Population dynamics of B. burgdorferi producing OspA and OspC in the tick gut during the blood meal. Infected ticks were allowed to feed on mice for various time periods as described for Fig. 1A. The guts were removed from ticks and the proportion of bacteria displaying each Osp phenotype was determined as described in the text.

Figure 4

Direct dual immunofluorescence of B. burgdorferi in the gut of partially engorged (48 hr) ticks and in the mouse dermis. (a and b) The same field double-labeled with a FITC-conjugated polyclonal B. burgdorferi antibody (a) and a TR-conjugated mAb against OspA (b). (c and d) The same field labeled with FITC-conjugated polyclonal Borrelia antibody (c) and a TR-conjugated mAb against OspC (d). (e) Merged image of spirochetes stained with Alexa 488-conjugated OspA (green) and TR-conjugated OspC (red). Three phenotypes were observed in e: arrows, Borrelia producing only OspA in green, only OspC in red, and both OspA and OspC in orange. (f) Mouse skin sample attached to the hypostome of a tick that had fed for 40 hr is labeled with the FITC-conjugated polyclonal Borrelia antibody. The hypostome itself autofluoresces, and bacteria staining with the antibody are indicated by the arrowhead. (Bars in a, c, and e represent 20 μm, and the bar in f represents 50 μm.)

Figure 5

B. burgdorferi infection of tick salivary glands. (A) Salivary glands were removed from ticks attached to mice for various time periods as described for Fig. 1B. At each time point the samples were analyzed to determine the mean number of total spirochetes per infected salivary gland (SG) pair (♦) and the mean number of OspA- (▴) and OspC- (●) producing spirochetes per infected pair of glands. The vertical dashed line separates ticks that had attached to the host for too short a time to infect mice (<53 hr) from those that had attached long enough to infect mice (≥53 hr) (see Fig. 2 for mouse transmission data). (B) Summary of Osp phenotypes in the salivary glands before and after mouse infection during tick feeding. The salivary gland data are based on A.

Figure 6

RFLP analysis of the vlsE locus of B. burgdorferi in culture, unfed, and partially engorged (48-hr) ticks. (A) Summary of the vlsE variants detected by RFLP analysis.
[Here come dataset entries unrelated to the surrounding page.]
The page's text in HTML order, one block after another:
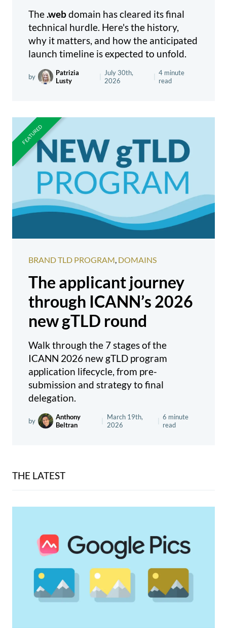
The .webdomain has cleared its final
technical hurdle. Here's the history,
why it matters, and how the anticipated
launch timeline is expected to unfold.
by
Patrizia
Lusty
July 30th,
2026
4 minute
read
BRAND TLD PROGRAM, DOMAINS
The applicant journey
through ICANN’s 2026
new gTLD round
Walk through the 7 stages of the
ICANN 2026 new gTLD program
application lifecycle, from pre-
submission and strategy to final
delegation.
by
Anthony
Beltran
March 19th,
2026
6 minute
read
THE LATEST
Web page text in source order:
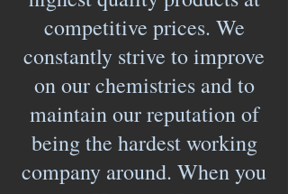
competitive prices. We
constantly strive to improve
on our chemistries and to
maintain our reputation of
being the hardest working
company around. When you
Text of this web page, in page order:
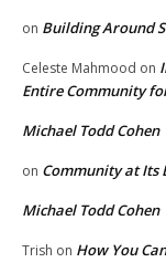
on Building Around
Celeste Mahmood on
Entire Community
Michael Todd Cohen
on Community at Its
Michael Todd Cohen
Trish on How You
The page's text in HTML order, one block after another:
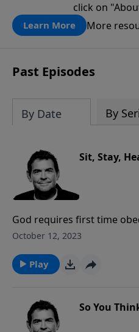
click on
Learn More More
Past Episodes
By Date By
Sit, Stay,
God requires first time
to do something and you
not experiencing
if you are part of His family
October 12, 2023
Play
So You
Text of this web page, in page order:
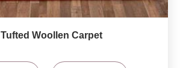
Tufted Woollen Carpet
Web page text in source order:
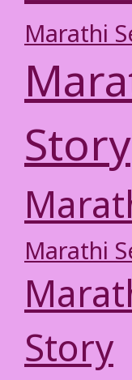
Marathi
Story
Marathi
Story
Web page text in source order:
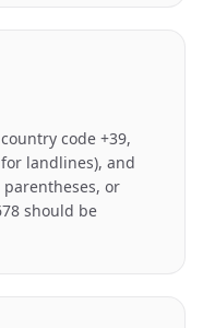
code +39,
landlines), and
parentheses, or
should be
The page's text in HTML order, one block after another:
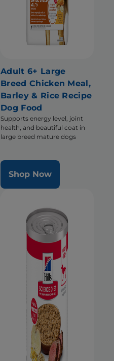
Adult 6+ Large
Breed Chicken Meal,
Barley & Rice Recipe
Dog Food
Supports energy level, joint
health, and beautiful coat in
large breed mature dogs
Shop Now
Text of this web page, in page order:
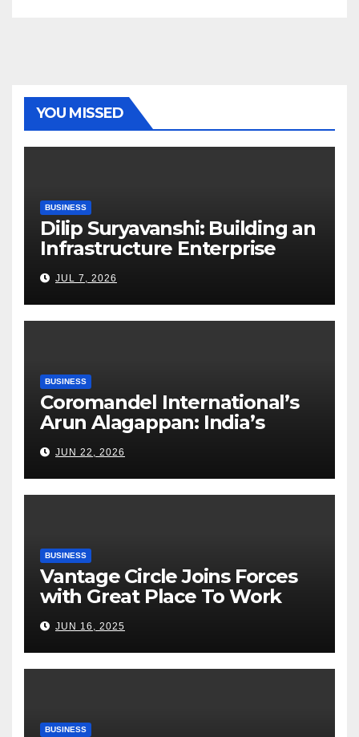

The single vlsE allele in cultured bacteria was designated as the parental allele. In partially fed ticks, the 24 clones belonged to 13 different RFLP types, all of which were different from the parent type. (B) Lane 1, 20-bp ladder; lane 2, RFLP pattern of parental B31-C1; lanes 3 and 4, RFLP patterns of 2 of the 3 alleles detected in unfed ticks; lanes 5–9, RFLP patterns of 4 of the 13 alleles detected in fed ticks. The asterisks mark new bands in the clones that are absent from the parental strain. The dots mark bands present in parental strain that are absent from the clone tested.

Figure 7

Model for population dynamics of OspA and OspC during B. burgdorferi (Bb) transmission from ticks to mice. The model is based on the predominant Osp phenotypes observed in the different organs. See text for details of model. In brief, we propose that at early times of feeding (<53 hr) noninfectious bacteria that mainly produce OspA and others that produce neither Osp invade the salivary glands and host dermis in small numbers, but they fail to stably infect the mice. Stable transmission is initiated later (≥53 hr) when bacteria producing only OspC leave the gut. These infectious organisms clear OspC en route to the salivary glands and then enter the host dermis. In our model, from the heterogeneous population in the gut, only a subpopulation that is depleted of OspA is successfully transmitted to mice.